What I should not do is review this movie. (Or any movie, really, but that’s another matter.)
This town is small enough that one of the audience came to the same coffee shop afterwards. “it’s not about a young adult writer,” she was saying emphatically to the barista, who was I suppose curious or pretending to be for the sake of small talk. It is about a young adult writer, but I was caught in the same identification that she was. “It’s not just high school” she said, eyes widening in confidence, “people--young people--really do get stuck like that, and they’re not psychotic.” Neither is Theron, despite the absurd character, Mavis, she is supposed to be playing. She knows better, but she does it all anyway: chases after her high school sweetheart, keeps but only loves her fluffy, purse-sized dog as much as she loves him, and drinks coca-cola every morning. It's supposed to be darkly funny, deadpan, but is instead depressingly real to people like me, and, apparently, someone else.
I imagined a crisis of imagination leading to this script. The author (”author,” Mavis always corrects anyone who calls her a “writer”) can’t write, as her protagonist cannot in the beginning. Fed up, the author decides to not filter anything, to do the authorial “fuck it” that her protagonist does with life. She sends Mavis off to do the least imaginitive thing possible, for her: get her high school boyfriend back. This is the author’s bare imaginitive act, while the rest is filled in with unhappy vignettes of mundanity: sending the dog out to feed from a plastic container that she never cleans up from the balcony (the camera shows us a pile), not connecting with but cynically sleeping with her date anyway, playing the same tired song on her mix tape over and over as she drives to her home town (which is tiresomely metaphoric). What was startling to me was the misery of interstate travel through small towns. Shot after shot of off-ramp chain eateries, mostly empty parking lots. This sort of imaginationlessness that Ashland, with its relative wealth, has relegated to the edges of town.
“I’ve lived here all my life,” I told her, “but then I don’t hate Ashland as much as she does Mercury.” Ashland sucks less than Mercury. It’s more bearable, and complicates the upward mobility narrative blackly played out in this movie. Even the terribly cruel and self-loathing probably wouldn’t say that only nothings live here, as one tragic and ignored character does to our blonde heroine. What I said to the other moviegoer was that there seem to be two endings: the conventional ending in which everything is wrapped up in the last ten minutes: She decides, somewhat bewilderingly, to move on with her life. She gets into her broken car, eyes sunken with makeup meant to amplify a lack of makeup, but changed for the better. What this neat ending doesn't deal with is what I called the other ending, but it's not really an ending: After sleeping with the self-described "fat geek," she comes upstairs in her wine-stained getup and sits at the kitchen table with his sister, who idolizes her. The sister gives her a pep talk that consists of Mavis being better than everyone in Mercury. She, after all, went to the city, and writes things. Everyone who lives in Mercury is meant to, because they are nothing. She eats this up, smiling, and is convinced to go back to Minneapolis. "Take me with you," the sister pleads. "You're good here, Sandra, you're good," Mavis says, and leaves.

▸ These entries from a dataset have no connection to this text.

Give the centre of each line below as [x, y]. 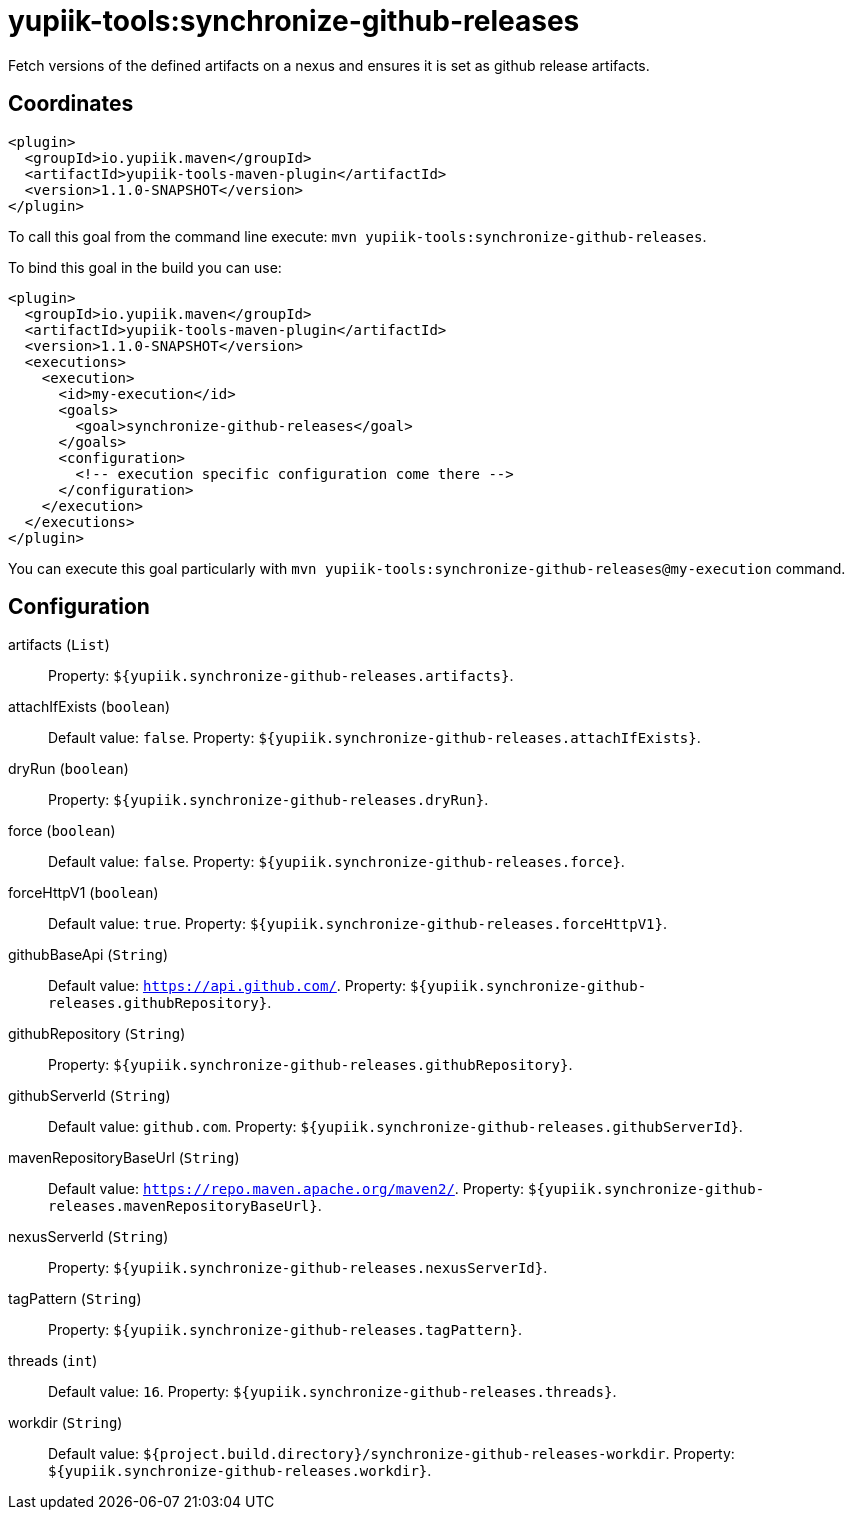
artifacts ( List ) [59, 645]
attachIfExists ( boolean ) [89, 707]
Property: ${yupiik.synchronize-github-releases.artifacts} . [281, 676]
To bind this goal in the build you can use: [145, 267]
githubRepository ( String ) [97, 1034]
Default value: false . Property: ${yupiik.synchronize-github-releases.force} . [336, 862]
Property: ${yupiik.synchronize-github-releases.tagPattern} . [285, 1330]
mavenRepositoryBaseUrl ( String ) [124, 1158]
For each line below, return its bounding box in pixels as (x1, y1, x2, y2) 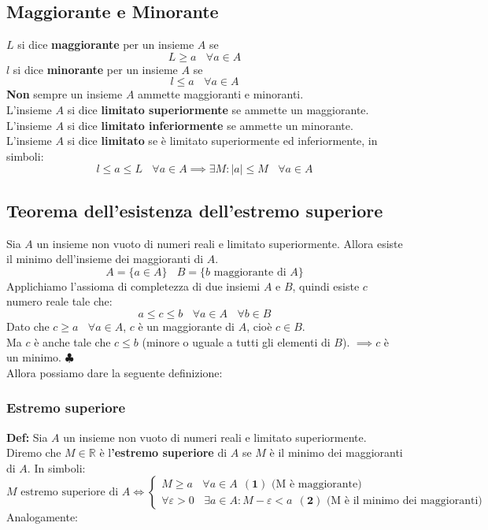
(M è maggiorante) (272, 478, 362, 490)
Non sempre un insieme (6, 86, 123, 102)
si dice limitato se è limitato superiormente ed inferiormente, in (67, 132, 378, 149)
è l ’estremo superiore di (99, 444, 227, 461)
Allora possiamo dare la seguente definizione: (6, 364, 223, 380)
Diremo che (6, 444, 61, 461)
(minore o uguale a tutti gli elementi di (142, 333, 331, 350)
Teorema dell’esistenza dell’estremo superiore (6, 198, 383, 222)

It figures that I would think that it’s too bad that the “having a life” option in this movie is marriage. The lifeless are single; the living are married with children.
It was not the sort of movie during which you have to keep from peeing your pants because you laugh so hard. But then, thankfully, it was also not the sort of movie in which characters regularly pee their pants to make you laugh. The most it ever roused the audience to was a sharp chuckle. More often I breathed out loudly through my nose in that barely laugh that's like a whisper. We all began laughing because, I guess, we expected a comedy to be funny. At some point we stopped straining.